__Task objective__:
Below are entries. Reproduce exactly the lines between the line holding "At the end, sorted" and the line holding "E - Enabled (48, 439)", inclusive, and only those.

__Raw data__:
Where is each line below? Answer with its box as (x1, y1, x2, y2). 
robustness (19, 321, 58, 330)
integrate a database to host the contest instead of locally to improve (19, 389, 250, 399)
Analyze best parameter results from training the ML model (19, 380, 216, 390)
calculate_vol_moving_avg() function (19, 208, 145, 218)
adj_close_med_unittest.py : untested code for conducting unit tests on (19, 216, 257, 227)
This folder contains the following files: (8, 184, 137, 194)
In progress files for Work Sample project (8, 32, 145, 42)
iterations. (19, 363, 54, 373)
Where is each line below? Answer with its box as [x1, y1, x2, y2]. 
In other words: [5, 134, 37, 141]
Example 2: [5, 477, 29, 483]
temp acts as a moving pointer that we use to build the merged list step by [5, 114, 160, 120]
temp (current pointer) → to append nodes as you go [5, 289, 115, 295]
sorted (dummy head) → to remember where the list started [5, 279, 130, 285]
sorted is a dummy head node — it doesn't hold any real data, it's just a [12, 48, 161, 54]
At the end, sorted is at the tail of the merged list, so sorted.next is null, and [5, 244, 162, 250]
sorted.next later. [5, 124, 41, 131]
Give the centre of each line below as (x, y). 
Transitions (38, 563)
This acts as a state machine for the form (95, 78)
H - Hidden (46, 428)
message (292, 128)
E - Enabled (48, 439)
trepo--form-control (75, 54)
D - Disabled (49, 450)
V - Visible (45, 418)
---
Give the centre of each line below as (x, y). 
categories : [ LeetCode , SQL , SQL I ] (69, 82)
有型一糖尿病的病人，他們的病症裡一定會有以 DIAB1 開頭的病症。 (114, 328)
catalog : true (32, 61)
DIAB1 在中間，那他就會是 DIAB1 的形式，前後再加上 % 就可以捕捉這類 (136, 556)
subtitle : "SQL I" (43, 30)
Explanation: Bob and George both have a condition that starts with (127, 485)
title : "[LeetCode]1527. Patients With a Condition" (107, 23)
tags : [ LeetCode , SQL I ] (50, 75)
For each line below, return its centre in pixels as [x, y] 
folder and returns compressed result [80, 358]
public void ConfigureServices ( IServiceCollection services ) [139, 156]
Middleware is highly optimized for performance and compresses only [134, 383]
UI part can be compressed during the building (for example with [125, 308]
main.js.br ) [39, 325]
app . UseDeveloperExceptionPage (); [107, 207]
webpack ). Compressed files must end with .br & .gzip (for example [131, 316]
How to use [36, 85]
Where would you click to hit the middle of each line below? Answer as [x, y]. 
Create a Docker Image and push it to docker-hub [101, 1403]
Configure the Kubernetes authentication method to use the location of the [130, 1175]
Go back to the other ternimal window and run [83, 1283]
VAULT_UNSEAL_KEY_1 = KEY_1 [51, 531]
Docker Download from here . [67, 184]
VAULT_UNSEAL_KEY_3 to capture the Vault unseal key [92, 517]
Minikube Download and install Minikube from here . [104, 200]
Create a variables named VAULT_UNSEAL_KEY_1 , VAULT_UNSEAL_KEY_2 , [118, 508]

__Response to this task__:
At the end, sorted is at the tail of the merged list, so sorted.next is null, and [5, 244, 162, 250]
sorted.next later. [5, 124, 41, 131]
Give the centre of each line below as (x, y). 
Transitions (38, 563)
This acts as a state machine for the form (95, 78)
H - Hidden (46, 428)
message (292, 128)
E - Enabled (48, 439)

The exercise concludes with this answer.